Sat, 07/13/2013 - 13:18 | 3748287 Bruce Krasting
Bruce Krasting's picture

Have you not heard of the Fed's ZIIB policy??

(Zero Interest In Bloggers)

Sat, 07/13/2013 - 12:32 | 3748263 azzhatter
azzhatter's picture

I would love to see Bruce in a Q&A with Berstinky. He could replace LIESman and ask real questions and maybe make Benny cry

Sat, 07/13/2013 - 11:50 | 3748192 lunaticfringe
lunaticfringe's picture

Good piece. News to me, but I wasn't surprised. The leviathan only gets worse.

Sat, 07/13/2013 - 18:43 | 3749300 Imminent Crucible
Imminent Crucible's picture

Good piece? GOOD PIECE? Are you kidding us? Is Bruce kidding us?

Why does Bruce think any of this is real, or can possibly matter? Look at what he's talking about: In some file cabinets in Parkersburg, WV are a bunch of papers that say "The Treasury will print up enough money to fund your SS check if you live long enough. But these IOU's are not Treasury bonds, they're not worth anything and they're not marketable. There is NO MONEY in the SS Trust Fund, the interest is NOT REAL, it's just bookkeeping entries in a ledger full of worthless paper. It doesn't really matter whether the interest due goes up or down because NONE OF THIS IS REAL. Stop worrying about your retirement; We'll just counterfeit the money, for crying out loud. We don't care whether your SS check buys a case of Alpo or not."

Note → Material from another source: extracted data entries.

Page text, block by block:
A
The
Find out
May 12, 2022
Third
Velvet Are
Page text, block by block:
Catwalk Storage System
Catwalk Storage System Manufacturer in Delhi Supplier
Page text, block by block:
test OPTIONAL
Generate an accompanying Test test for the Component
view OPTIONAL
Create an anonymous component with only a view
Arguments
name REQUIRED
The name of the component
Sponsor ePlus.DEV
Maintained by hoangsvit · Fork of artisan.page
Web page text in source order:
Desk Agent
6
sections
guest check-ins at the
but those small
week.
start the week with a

The whole question of what interest rate Treasury is paying on the "SS bonds" is completely pointless. No one's paying any interest to anybody on anything. It's all a huge Ponzi scheme carried on to justify taking 15% of your gross wages every month in "payroll tax" and blowing it on NSA vacations and retirements.

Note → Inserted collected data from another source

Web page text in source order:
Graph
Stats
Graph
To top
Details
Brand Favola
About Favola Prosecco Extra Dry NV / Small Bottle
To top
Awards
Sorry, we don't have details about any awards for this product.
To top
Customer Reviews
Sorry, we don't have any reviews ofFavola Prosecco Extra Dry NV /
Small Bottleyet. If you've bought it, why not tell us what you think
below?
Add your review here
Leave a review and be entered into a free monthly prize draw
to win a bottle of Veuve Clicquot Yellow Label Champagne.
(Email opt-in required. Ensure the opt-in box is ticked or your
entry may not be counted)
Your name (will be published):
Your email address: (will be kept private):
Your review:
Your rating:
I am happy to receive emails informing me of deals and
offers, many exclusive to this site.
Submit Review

Sat, 07/13/2013 - 19:37 | 3749392 lunaticfringe
lunaticfringe's picture

Your rant is not news to a single reader here and your point is?

Sat, 07/13/2013 - 11:32 | 3748154 PubliusTacitus
PubliusTacitus's picture

Great stuff Bruce. Is quantified SS duration and rate risk information found anywhere?

 

This constitutes investment malpractice, and if any private asset manager operated this way, and left yield exposed or on the table, he would be fired and possibly sued and slapped by regulators.

 

Yet another example of government ignoring/defying its own standards.

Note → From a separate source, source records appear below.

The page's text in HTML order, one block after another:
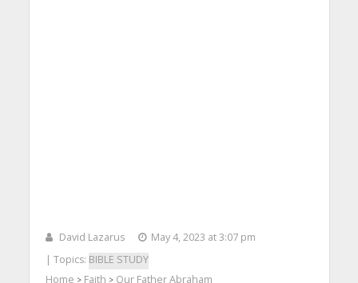
David Lazarus
May 4, 2023 at 3:07 pm
| Topics: BIBLE STUDY
Home > Faith > Our Father Abraham
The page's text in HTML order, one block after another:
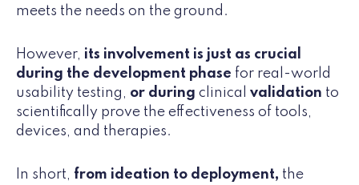
meets the needs on the ground.
However, its involvement is just as crucial
during the development phase for real-world
usability testing, or during clinical validation to
scientifically prove the effectiveness of tools,
devices, and therapies.
In short, from ideation to deployment, the

Sat, 07/13/2013 - 12:33 | 3748268 sgorem
sgorem's picture

"SSA WILL HAVE TO LIVE WITH THIS DOG FOR 15 YEARS"....That's approximately 105 years in canine terms Bruce. ANYWAY, I'm kinda hangin out waiting for this WHOLE fucking thing to collapse. The spongers, theives, and sheeple will get hungry and someday in the near future will start some sort of pathetic "rioting", only to be squashed by the now Imperial Police & Miltary forces that have been built up over the last few decades, by the NOW controlling 1%er's aka., your government. Always enjoy your take on SS Bruce. As I always tell my distant, still employed ex co-workers, "please keep working and paying that SS tax." :)

Sat, 07/13/2013 - 13:36 | 3748411 RockyRacoon
RockyRacoon's picture

Bruce!   $1,000 is not enough for anything like what you propose.  That's a rounding error in lunch money.   It takes much more than that to buy the truth from a politician.